▸ Dataset excerpts
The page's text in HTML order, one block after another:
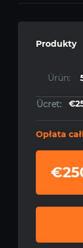
Produkty
Opłata
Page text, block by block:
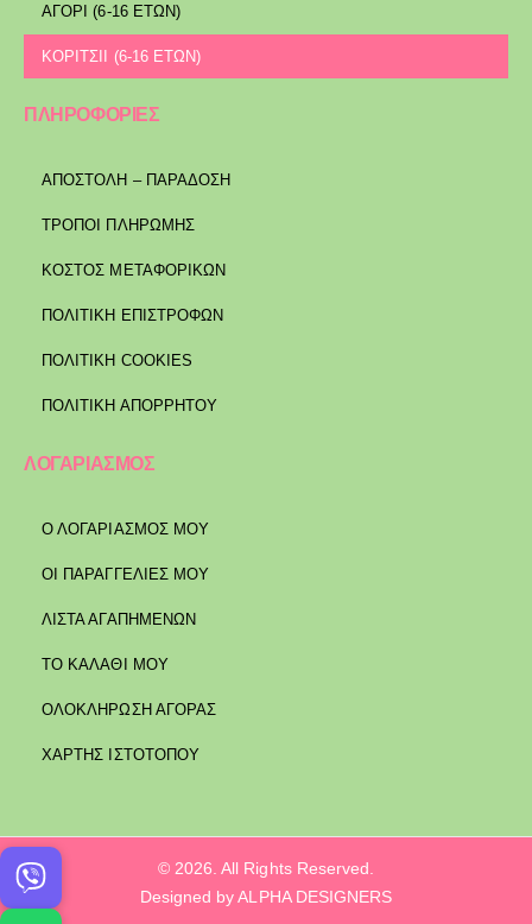
ΑΓΟΡΙ (6-16 ΕΤΩΝ)
ΚΟΡΙΤΣΙΙ (6-16 ΕΤΩΝ)
ΠΛΗΡΟΦΟΡΙΕΣ
ΑΠΟΣΤΟΛΉ – ΠΑΡΆΔΟΣΗ
ΤΡΌΠΟΙ ΠΛΗΡΩΜΉΣ
ΚΌΣΤΟΣ ΜΕΤΑΦΟΡΙΚΏΝ
ΠΟΛΙΤΙΚΉ ΕΠΙΣΤΡΟΦΏΝ
ΠΟΛΙΤΙΚΉ COOKIES
ΠΟΛΙΤΙΚΉ ΑΠΟΡΡΉΤΟΥ
ΛΟΓΑΡΙΑΣΜΟΣ
Ο ΛΟΓΑΡΙΑΣΜΟΣ ΜΟΥ
ΟΙ ΠΑΡΑΓΓΕΛΙΕΣ ΜΟΥ
ΛΙΣΤΑ ΑΓΑΠΗΜΕΝΩΝ
ΤΟ ΚΑΛΑΘΙ ΜΟΥ
ΟΛΟΚΛΗΡΩΣΗ ΑΓΟΡΑΣ
ΧΑΡΤΗΣ ΙΣΤΟΤΟΠΟΥ
© 2026. All Rights Reserved.
Designed by ALPHA DESIGNERS
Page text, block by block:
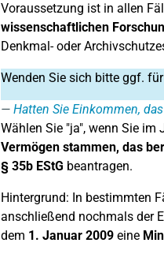
Voraussetzung ist in allen
wissenschaftlichen
Denkmal- oder
Wenden Sie sich bitte ggf.
Hatten Sie Einkommen,
Wählen Sie "ja", wenn Sie im
Vermögen stammen, das
§ 35b EStG beantragen.
Hintergrund: In bestimmten
anschließend nochmals der
dem 1. Januar 2009eine
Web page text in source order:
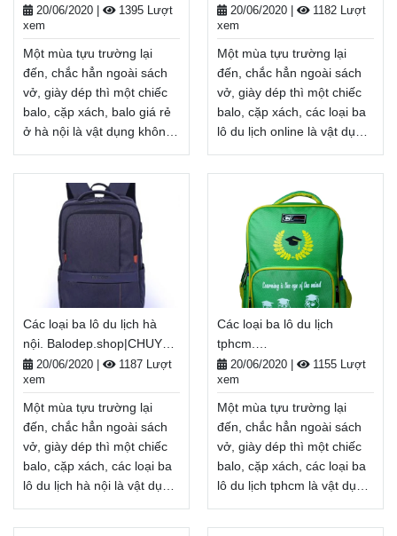
Giao hàng toàn quốc, Miễn
phí đổi trả hàng, thanh toán
tiền khi nhận hàng
Xem thêm
xách. Giao hàng toàn quốc,
Miễn phí đổi trả hàng,
thanh toán tiền khi nhận
hàngXem thêm
BALO-TÚI XÁCH–VALI ĐẸP
20/06/2020
1395 Lượt
xem
Một mùa tựu trường lại
đến, chắc hẳn ngoài sách
vở, giày dép thì một chiếc
balo, cặp xách, balo giá rẻ
ở hà nội là vật dụng không
lượng cho một năm học
mới đầy tươi sáng. Nhân
dịp năm học
mới, Balodep.shop tri ân
khách hàng với những
chương trình ưu đãi,
khuyến mãi vô cùng hấp
dẫn và đa dạng sản phẩm.
Balodep.shop|Chuyên balo
giá rẻ ở hà nội, Balo-Túi
xách. Giao hàng toàn quốc,
Miễn phí đổi trả hàng,
thanh toán tiền khi nhận
hàngXem thêm
BALO-TÚI XÁCH–VALI ĐẸP
20/06/2020
1182 Lượt
xem
Một mùa tựu trường lại
đến, chắc hẳn ngoài sách
vở, giày dép thì một chiếc
balo, cặp xách, các loại ba
lô du lịch online là vật dụng
năng lượng cho một năm
học mới đầy tươi sáng.
Nhân dịp năm học
mới, Balodep.shop tri ân
khách hàng với những
chương trình ưu đãi,
khuyến mãi vô cùng hấp
dẫn và đa dạng sản phẩm.
Balodep.shop|Chuyên các
loại ba lô du lịch
online, Balo-Túi xách. Giao
hàng toàn quốc, Miễn phí
đổi trả hàng, thanh toán
tiền khi nhận hàng
Xem thêm
Các loại ba lô du lịch hà
nội. Balodep.shop|CHUYÊN
BALO-TÚI XÁCH–VALI ĐẸP
20/06/2020
1187 Lượt
xem
Một mùa tựu trường lại
đến, chắc hẳn ngoài sách
vở, giày dép thì một chiếc
balo, cặp xách, các loại ba
lô du lịch hà nội là vật dụng
không thể thiếu, tiếp thêm
năng lượng cho một năm
Các loại ba lô du lịch
tphcm.
Balodep.shop|CHUYÊN
BALO-TÚI XÁCH–VALI ĐẸP
20/06/2020
1155 Lượt
xem
Một mùa tựu trường lại
đến, chắc hẳn ngoài sách
vở, giày dép thì một chiếc
balo, cặp xách, các loại ba
lô du lịch tphcm là vật dụng
không thể thiếu, tiếp thêm
năng lượng cho một năm
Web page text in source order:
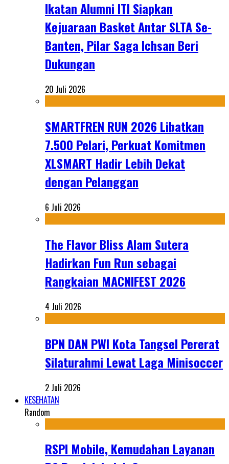
Ikatan Alumni ITI Siapkan
Kejuaraan Basket Antar SLTA Se-
Banten, Pilar Saga Ichsan Beri
Dukungan
20 Juli 2026
SMARTFREN RUN 2026 Libatkan
7.500 Pelari, Perkuat Komitmen
XLSMART Hadir Lebih Dekat
dengan Pelanggan
6 Juli 2026
The Flavor Bliss Alam Sutera
Hadirkan Fun Run sebagai
Rangkaian MACNIFEST 2026
4 Juli 2026
BPN DAN PWI Kota Tangsel Pererat
Silaturahmi Lewat Laga Minisoccer
2 Juli 2026
KESEHATAN
Random
RSPI Mobile, Kemudahan Layanan
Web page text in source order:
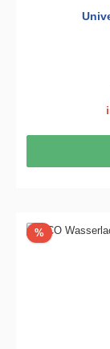
%Rabatt
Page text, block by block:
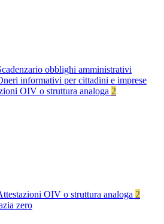
obblighi amministrativi
informativi per cittadini e imprese
OIV o struttura analoga 2
OIV o struttura analoga 2
zero
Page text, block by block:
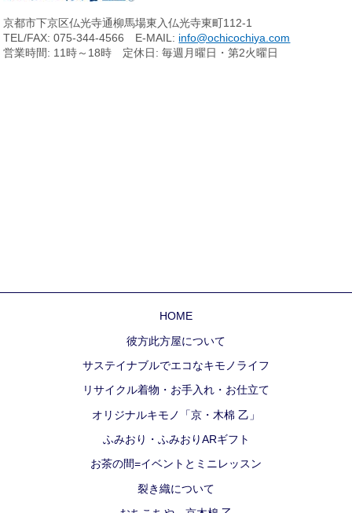
京都市下京区仏光寺通柳馬場東入仏光寺東町112-1
TEL/FAX: 075-344-4566 E-MAIL: info@ochicochiya.com
営業時間: 11時～18時 定休日: 毎週月曜日・第2火曜日
HOME
彼方此方屋について
サステイナブルでエコなキモノライフ
リサイクル着物・お手入れ・お仕立て
オリジナルキモノ「京・木棉 乙」
ふみおり・ふみおりARギフト
お茶の間=イベントとミニレッスン
裂き織について
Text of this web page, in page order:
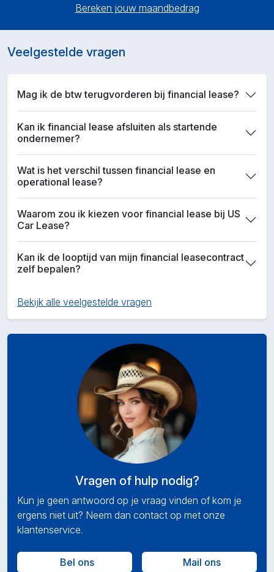
Bereken jouw maandbedrag
Veelgestelde vragen
Mag ik de btw terugvorderen bij financial lease?
Kan ik financial lease afsluiten als startende
ondernemer?
Wat is het verschil tussen financial lease en
operational lease?
Waarom zou ik kiezen voor financial lease bij US
Car Lease?
Kan ik de looptijd van mijn financial leasecontract
zelf bepalen?
Bekijk alle veelgestelde vragen
Vragen of hulp nodig?
Kun je geen antwoord op je vraag vinden of kom je
ergens niet uit? Neem dan contact op met onze
klantenservice.
Bel ons Mail ons
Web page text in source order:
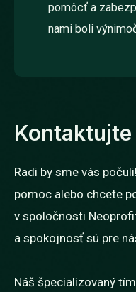
pomôcť a
nami boli
Kontaktujte
Radi by sme vás
pomoc alebo chcete
v spoločnosti
a spokojnosť sú pre
Náš špecializovaný
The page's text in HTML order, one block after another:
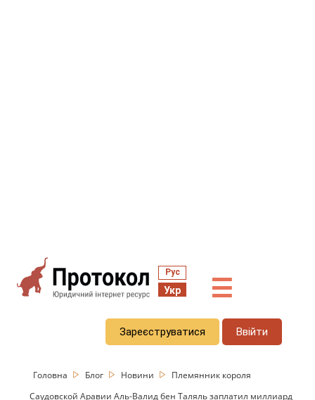
Рус
Укр ☰
Зареєструватися Ввійти
Головна Блог Новини
Племянник короля
Саудовской Аравии Аль-Валид бен Таляль заплатил миллиард
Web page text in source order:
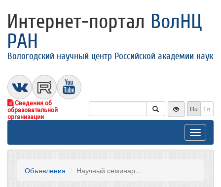
Интернет-портал ВолНЦ
РАН
Вологодский научный центр Российской академии наук
Сведения об
образовательной
организации
Ru En
Toggle
Объявления ​Научный семинар...
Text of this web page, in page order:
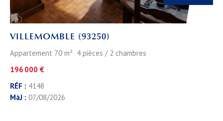
VILLEMOMBLE (93250)
Appartement 70 m² 4 pièces / 2 chambres
196 000 €
RÉF : 4148
MàJ : 07/08/2026
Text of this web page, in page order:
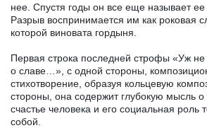
нее. Спустя годы он все еще называет
Разрыв воспринимается им как роковая
которой виновата гордыня.
Первая строка последней строфы «Уж не
о славе…», с одной стороны,
стихотворение, образуя кольцевую
стороны, она содержит глубокую мысль о
счастье человека и его социальная роль
собой.
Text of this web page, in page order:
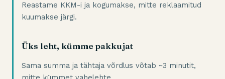
Reastame KKM-i ja kogumakse, mitte reklaamitud
kuumakse järgi.
Üks leht, kümme pakkujat
Sama summa ja tähtaja võrdlus võtab ~3 minutit,
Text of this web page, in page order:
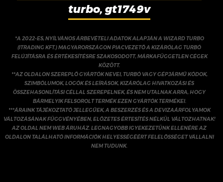
turbo, gt1749v
*A 2022-ES, NYÍLVÁNOS ÁRBEVÉTELI ADATOK ALAPJÁN A WIZARD TURBO
(ITRADING KFT.) MAGYARORSZÁGON PIACVEZETŐ A KIZÁRÓLAG TURBÓ
FELÚJÍTÁSRA ÉS ÉRTÉKESÍTÉSRE SZAKOSODOTT, MÁRKAFÜGGETLEN CÉGEK
KÖZÖTT.
**AZ OLDALON SZEREPLŐ GYÁRTÓK NEVEI, TURBÓ VAGY GÉPJÁRMŰ KÓDOK,
SZIMBÓLUMOK, LOGÓK ÉS LEÍRÁSOK, KIZÁRÓLAG HIVATKOZÁSI ÉS
ÖSSZEHASONLÍTÁSI CÉLLAL SZEREPELNEK, ÉS NEM UTALNAK ARRA, HOGY
BÁRMELYIK FELSOROLT TERMÉK EZEN GYÁRTÓK TERMÉKEI.
***ÁRAINK TÁJÉKOZTATÓ JELLEGŰEK, A BESZERZÉS ÉS A DEVIZAÁRFOLYAMOK
VÁLTOZÁSÁNAK FÜGGVÉNYÉBEN, ELŐZETES ÉRTESÍTÉS NÉLKÜL VÁLTOZHATNAK!
AZ OLDAL NEM WEB ÁRUHÁZ. LEGNAGYOBB IGYEKEZETÜNK ELLENÉRE AZ
OLDALON TALÁLHATÓ INFORMÁCIÓK HELYESSÉGÉÉRT FELELŐSSÉGET VÁLLALNI
NEM TUDUNK.
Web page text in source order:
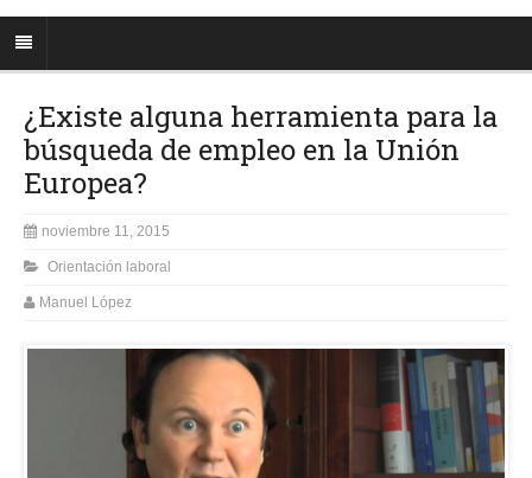
¿Existe alguna herramienta para la
búsqueda de empleo en la Unión
Europea?
noviembre 11, 2015
Orientación laboral
Manuel López
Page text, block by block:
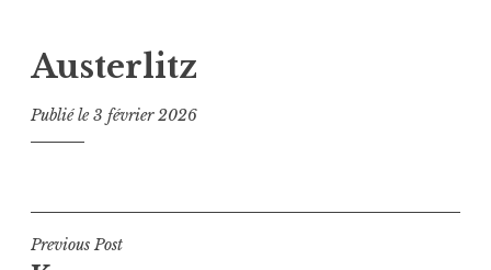
Austerlitz
Publié le3 février 2026
Navigation
Previous Post
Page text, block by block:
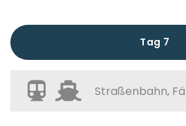
Tag 7
Straßenbahn,
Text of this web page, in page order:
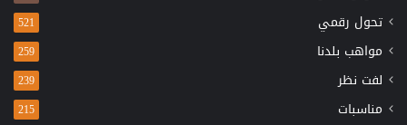
تحول رقمي 521
مواهب بلدنا 259
لفت نظر 239
مناسبات 215
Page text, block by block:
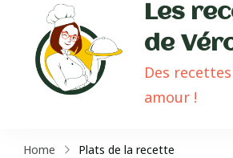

▸ WHAT THE EXERCISE ASKS
Search the data for "dụng". Copy each line that has it.

▸ ANSWER TO THIS EXERCISE
ở hà nội là vật dụng không
lô du lịch online là vật dụng
lô du lịch hà nội là vật dụng
lô du lịch tphcm là vật dụng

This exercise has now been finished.